# WH Finally Admits to Cheating



## LostWifeCrushed (Feb 7, 2012)

After 2 months of arguments, silent treatments, trickle-truth and gaslighting, my H finally admitted that he had cheated in his online escapades. No more minimizing and deflection, he said, "This was wrong and stupid. It was cheating, I need to grow up and work these problems out without bringing hurt into our marriage. I would have been so angry had you done this to me. I am sorry. I wish you could find a way to forgive me."

A first. He has NEVER asked for forgiveness. I did not reply. 

So what now? I really didn't think this would happen.....I have been steeling myself to move on.....becoming emotionally independent......accepting that his choices were up to him....taking care of myself and spending time with family....now I have a fear that I will get pulled back.....pulled back into the marriage that didn't work.....losing myself again to the reset button.


----------



## sigma1299 (May 26, 2011)

At least now we know why it was worth nuking that hard drive. 

I think you maintain the position you've recently adopted and make him do the work to get you back in. He did a lot to push you away, making him win you back is a good exercise.

Is he willing to provide you details, exactly what did he do that he now admits is cheating? (I'm not asking for details, just if he will give them to you). If he's really taking ownership of it all and is willing to be held accountable he'll answer your questions - which you've got to have.

I'd remain optimistically skeptical.


----------



## AngryandUsed (Jun 23, 2011)

Keep your emotions under control. Dont get into anger. It spoils the whole thing. Dont make the mistakes I did.


----------



## LostWifeCrushed (Feb 7, 2012)

sigma1299 said:


> At least now we know why it was worth nuking that hard drive.
> 
> I think you maintain the position you've recently adopted and make him do the work to get you back in. He did a lot to push you away, making him win you back is a good exercise.
> 
> ...


Thanks, sigma. Yes, we are starting to talk about The Wall that happens when you have to maintain such a massive lie. How the marriage suffers incredibly with the WS "going through the motions". The deception creates the distance----then the distance is used to justify stepping out of the marriage.

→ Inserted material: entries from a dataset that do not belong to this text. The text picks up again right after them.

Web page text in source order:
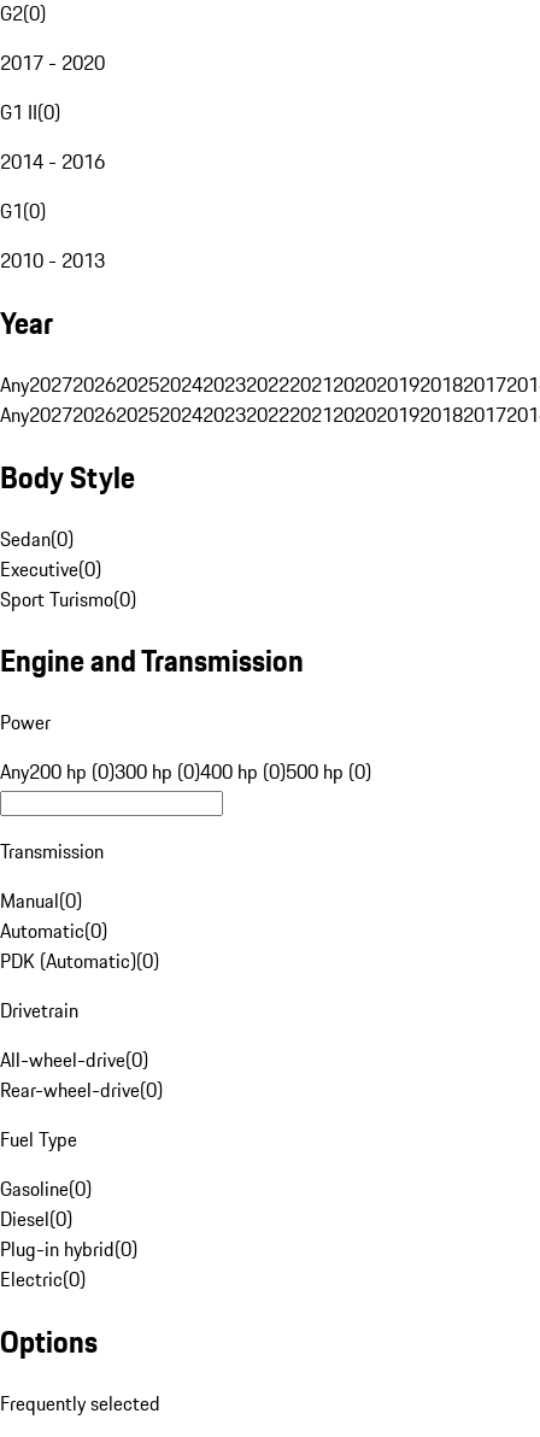
G2(0)
2017 - 2020
G1 II(0)
2014 - 2016
G1(0)
2010 - 2013
Year
Any20272026202520242023202220212020201920182017
Any20272026202520242023202220212020201920182017
Body Style
Sedan(0)
Executive(0)
Sport Turismo(0)
Engine and Transmission
Power
Any200 hp (0)300 hp (0)400 hp (0)500 hp (0)
Transmission
Manual(0)
Automatic(0)
PDK (Automatic)(0)
Drivetrain
All-wheel-drive(0)
Rear-wheel-drive(0)
Fuel Type
Gasoline(0)
Diesel(0)
Plug-in hybrid(0)
Electric(0)
Options
Frequently selected
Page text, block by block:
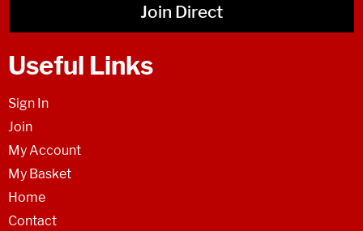
Join Direct
Useful Links
Sign In
Join
My Account
My Basket
Home
Contact

And we are openly finally discussing porn and cybersex. Where the "line" is and why he rationalized crossing it. What our opinions are. We have never talked in a compassionate way about this. Ever.


----------



## CandieGirl (Apr 27, 2011)

LostWifeCrushed said:


> Thanks, sigma. Yes, we are starting to talk about The Wall that happens when you have to maintain such a massive lie. How the marriage suffers incredibly with the WS "going through the motions". The deception creates the distance----then the distance is used to justify stepping out of the marriage.
> 
> And we are openly finally discussing porn and cybersex. Where the "line" is and why he rationalized crossing it. What our opinions are. *We have never talked in a compassionate way about this. *Ever.

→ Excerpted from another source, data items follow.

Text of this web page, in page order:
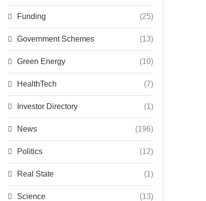
Funding (25)
Government Schemes (13)
Green Energy (10)
HealthTech (7)
Investor Directory (1)
News (196)
Politics (12)
Real State (1)
Science (13)
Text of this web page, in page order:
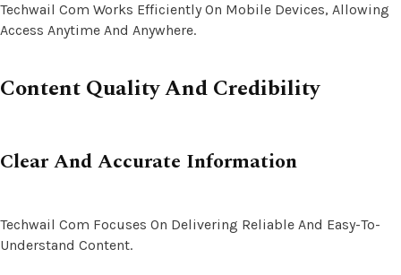
Techwail Com Works Efficiently On Mobile Devices, Allowing
Access Anytime And Anywhere.
Content Quality And Credibility
Clear And Accurate Information
Techwail Com Focuses On Delivering Reliable And Easy-To-
Understand Content.

It's a very emotionally charged topic - often the limits are vague with regards to what is cheating and what is just porn. His line may have become 'moveable', at least in his mind.


----------



## LostWifeCrushed (Feb 7, 2012)

CandieGirl said:


> It's a very emotionally charged topic - often the limits are vague with regards to what is cheating and what is just porn. His line may have become 'moveable', at least in his mind.


Yes, we talked about this very thing. And I agree this is a powder keg topic. He admits he moved the line. And justified this in his own mind.


----------



## FormerNiceGuy (Feb 13, 2012)

LostWifeCrushed said:


> Yes, we talked about this very thing. And I agree this is a powder keg topic. He admits he moved the line. And justified this in his own mind.



You and your husband should watch this from a Ted X Conference:

https://www.youtube.com/watch?v=zif0_60b3WU


----------



## LostWifeCrushed (Feb 7, 2012)

AngryandUsed said:


> Keep your emotions under control. Dont get into anger. It spoils the whole thing. Dont make the mistakes I did.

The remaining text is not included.